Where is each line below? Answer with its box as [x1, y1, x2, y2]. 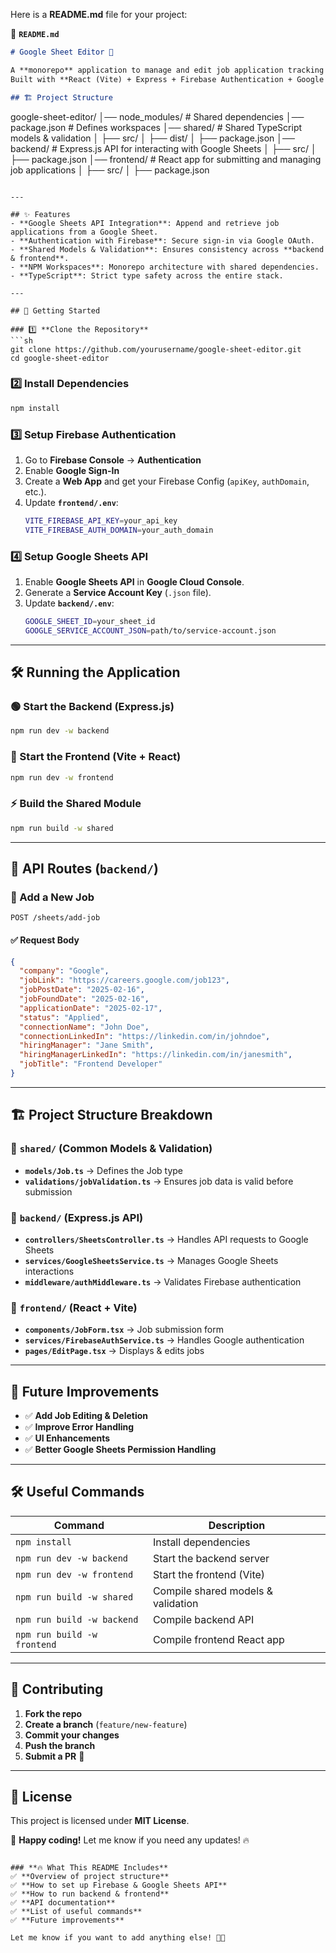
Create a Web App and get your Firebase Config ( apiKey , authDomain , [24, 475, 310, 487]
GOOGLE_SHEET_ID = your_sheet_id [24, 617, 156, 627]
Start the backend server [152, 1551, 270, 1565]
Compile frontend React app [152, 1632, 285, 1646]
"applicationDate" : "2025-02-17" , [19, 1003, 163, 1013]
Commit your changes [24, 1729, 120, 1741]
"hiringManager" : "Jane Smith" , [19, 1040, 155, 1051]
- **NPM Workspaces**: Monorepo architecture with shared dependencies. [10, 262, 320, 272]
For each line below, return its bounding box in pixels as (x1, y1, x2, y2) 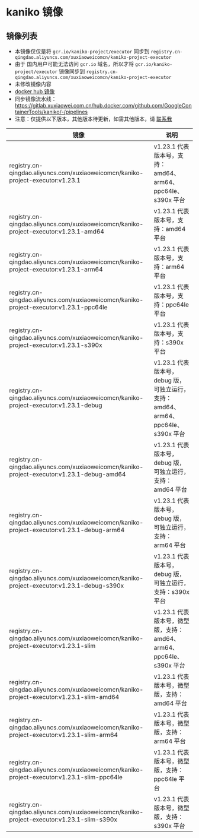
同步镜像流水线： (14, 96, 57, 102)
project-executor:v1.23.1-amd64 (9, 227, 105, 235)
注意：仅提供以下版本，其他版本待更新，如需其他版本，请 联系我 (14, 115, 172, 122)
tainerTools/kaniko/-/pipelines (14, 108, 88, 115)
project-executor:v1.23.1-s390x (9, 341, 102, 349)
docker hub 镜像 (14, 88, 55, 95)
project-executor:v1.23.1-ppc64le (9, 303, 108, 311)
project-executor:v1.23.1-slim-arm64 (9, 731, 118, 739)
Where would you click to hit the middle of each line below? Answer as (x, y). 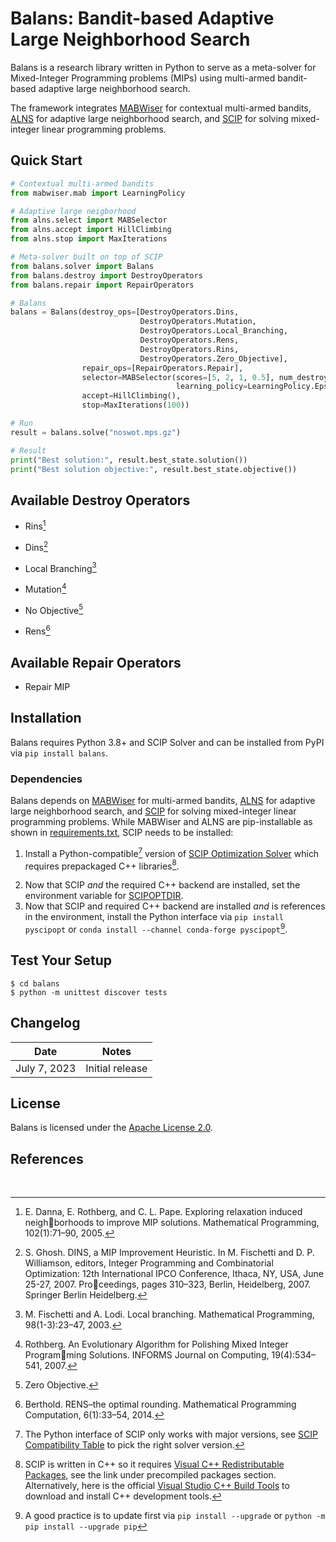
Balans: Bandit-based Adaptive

-*-*-

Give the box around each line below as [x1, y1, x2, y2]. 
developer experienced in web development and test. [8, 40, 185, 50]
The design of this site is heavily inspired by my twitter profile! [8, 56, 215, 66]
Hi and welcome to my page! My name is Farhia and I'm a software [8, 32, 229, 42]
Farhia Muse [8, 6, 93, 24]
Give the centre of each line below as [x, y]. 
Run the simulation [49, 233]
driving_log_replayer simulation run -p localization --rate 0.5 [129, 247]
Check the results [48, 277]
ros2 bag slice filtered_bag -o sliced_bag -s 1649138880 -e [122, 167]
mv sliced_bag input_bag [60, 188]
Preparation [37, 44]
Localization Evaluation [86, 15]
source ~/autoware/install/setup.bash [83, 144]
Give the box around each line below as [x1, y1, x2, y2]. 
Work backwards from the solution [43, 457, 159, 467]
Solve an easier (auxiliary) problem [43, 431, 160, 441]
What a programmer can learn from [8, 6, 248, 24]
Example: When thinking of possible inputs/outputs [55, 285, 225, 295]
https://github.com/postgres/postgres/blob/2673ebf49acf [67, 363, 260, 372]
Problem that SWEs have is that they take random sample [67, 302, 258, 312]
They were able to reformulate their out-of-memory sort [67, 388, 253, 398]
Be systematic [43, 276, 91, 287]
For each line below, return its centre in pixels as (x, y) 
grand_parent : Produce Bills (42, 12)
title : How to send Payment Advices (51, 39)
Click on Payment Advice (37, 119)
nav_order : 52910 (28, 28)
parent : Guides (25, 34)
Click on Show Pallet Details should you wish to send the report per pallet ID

-*-*-

Give again exactly, and only, the lines above starting at the one with "Farhia Muse [8, 6, 93, 24]" and ending at the one with "Localization Evaluation [86, 15]".

Farhia Muse [8, 6, 93, 24]
Give the centre of each line below as [x, y]. 
Run the simulation [49, 233]
driving_log_replayer simulation run -p localization --rate 0.5 [129, 247]
Check the results [48, 277]
ros2 bag slice filtered_bag -o sliced_bag -s 1649138880 -e [122, 167]
mv sliced_bag input_bag [60, 188]
Preparation [37, 44]
Localization Evaluation [86, 15]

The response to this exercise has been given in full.